That Marvellous Atmosphere, Stanley Spencer Gallery: Intoxicating mayhem in a quaint Berkshire village
Honing in on the artist’s last major work, this new show in Cookham, the place that nurtured and inspired him, is an offbeat delight

That Marvellous Atmosphere at the Stanley Spencer Gallery in Cookham hones in on the artist’s last major work, Christ Preaching at Cookham Regatta (1952-9). The ambitious painting, just over 2m x 5m, was nine years in the making and left unfinished upon Stanley’s untimely death in 1959. It relocates the New Testament episode of Christ preaching from a boat on Lake Galilee to the Grand Evening Concert at the Cookham Regatta. Christ, clad in a black boater and cassock, lunges, fire and brimstone, out of his wicker chair aboard the old horse ferry barge towards the assembled villagers, in their Sunday best.
For those who are not familiar with Spencer’s unorthodox work, the adaptation of biblical stories to a familiar socio-temporal iconography was an idiosyncratic part of his oeuvre.
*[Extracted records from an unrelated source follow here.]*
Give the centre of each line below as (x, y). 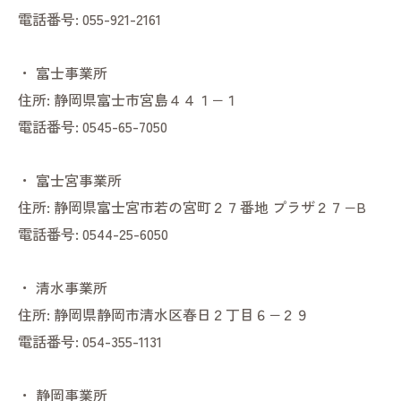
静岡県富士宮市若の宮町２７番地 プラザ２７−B (210, 207)
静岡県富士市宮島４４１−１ (146, 100)
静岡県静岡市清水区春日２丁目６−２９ (182, 315)
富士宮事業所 (79, 180)

Some of his most famous paintings present religious scenes through the lens of the historic Thames-side village in which he grew up, most notably The Resurrection in Cookham Churchyard (1924-7), which depicts Stanley’s contemporaries rising from the dead at the graveyard of the local Holy Trinity Church.
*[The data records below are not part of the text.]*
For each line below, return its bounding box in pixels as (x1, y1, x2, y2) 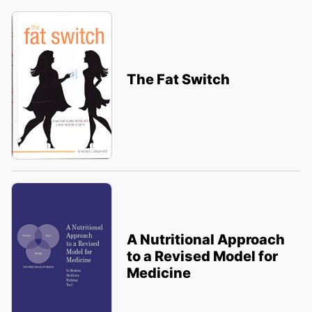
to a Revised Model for (126, 248, 278, 265)
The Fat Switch (126, 71, 230, 88)
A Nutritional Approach (126, 231, 285, 249)
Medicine (126, 265, 191, 282)
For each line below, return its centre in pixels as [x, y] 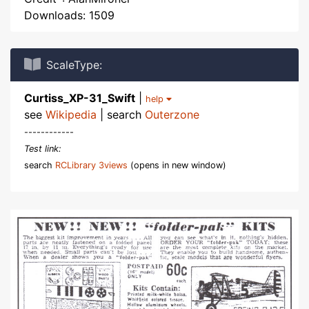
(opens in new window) [177, 165]
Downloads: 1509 [69, 15]
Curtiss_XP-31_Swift [80, 98]
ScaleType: [74, 65]
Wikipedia [71, 114]
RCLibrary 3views [91, 165]
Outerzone [172, 114]
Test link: [43, 149]
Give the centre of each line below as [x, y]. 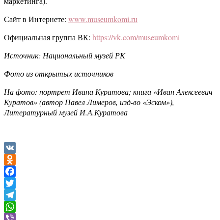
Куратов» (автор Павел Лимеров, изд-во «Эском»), [89, 102]
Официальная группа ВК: [48, 37]
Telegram [18, 207]
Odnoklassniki [26, 171]
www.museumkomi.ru [103, 19]
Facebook [19, 183]
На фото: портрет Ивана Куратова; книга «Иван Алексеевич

Spencer is also known for his more provocative works. His paintings have sparked controversy as recently as 2023, when Love Among the Nations (1935) was deemed too “racist” to keep on show at the Fitzwilliam Museum in Cambridge. Curator Dr Amy Lim succinctly sums up the artistic world of Stanley Spencer as “God, sex and Cookham”. He considered the village in which he grew up to be a “Holy Suburb of Heaven” and often used his childhood memories as fodder for creative inspiration.
This directs us back to the centrepiece of the Spencer Gallery’s summer exhibition, which draws on the artist’s recollection of the Cookham Regatta, a bustling social event that took place on Ascot Sunday to conclude the week of races in June. At its peak in 1890, the regatta was attended by 10,000 people, and the popularity of boating on the Thames is reflected in contemporary literature such as Jerome K Jerome’s Three Men in a Boat (1889) and Kenneth Grahame’s The Wind in the Willows (1908), which was written in the nearby Cookham Dean. The Spencer family’s keen interest in the festivities is documented by Spencer’s brother Gilbert who recalled “how the gentry and their ladies in their evening clothes joined in with the hoi polloi … the mix-up was attractive and complete”.
Spencer funnelled his whole imaginative world into this last great painting. His writings record that he stayed up sketching until four in the morning, and one of the studies on show was drawn on loo paper – it seems there wasn’t a moment when he wasn’t thinking about Christ Preaching. Unfortunately, Spencer was fiscally irresponsible and romantically indecisive (he at one point had two wives simultaneously, and ended up divorcing both). This meant that he spent the final decade of his life fulfilling commissions in order to support himself, rather than working on his less commercial passion project.

Spencer’s tableau Dinner on the Hotel Lawn (1956-7) is one-part surrealist, one-part Botticelli, and two-parts mad. If this picture, on loan to the Stanley Spencer Gallery from the Tate, is anything to go by, the finished version of Christ Preaching at Cookham Regatta may even have rivalled his paintings at the Sandham Memorial Chapel in Burghclere for a position to be his masterpiece. When Spencer died, he had completed three-fifths of the canvas; his patron Viscount Astor bought the unfinished painting and exhibited it at the 1960 Royal Academy Summer Exhibition, where it was praised as “the epitaph of Genius”.
The Stanley Spencer Gallery was founded soon after this in 1962, in a converted Methodist chapel that Spencer used to attend with his mother. The gallery is run entirely by volunteers, who are admirably dedicated to upholding the legacy of this local artist. From the talented and exceptionally knowledgeable Lim, to the wonderful trustees who get involved in the intricacies of gallery logistics (right down to designing the tote bags) – it is impressive to see the community coming together to celebrate this kooky Cookham disciple.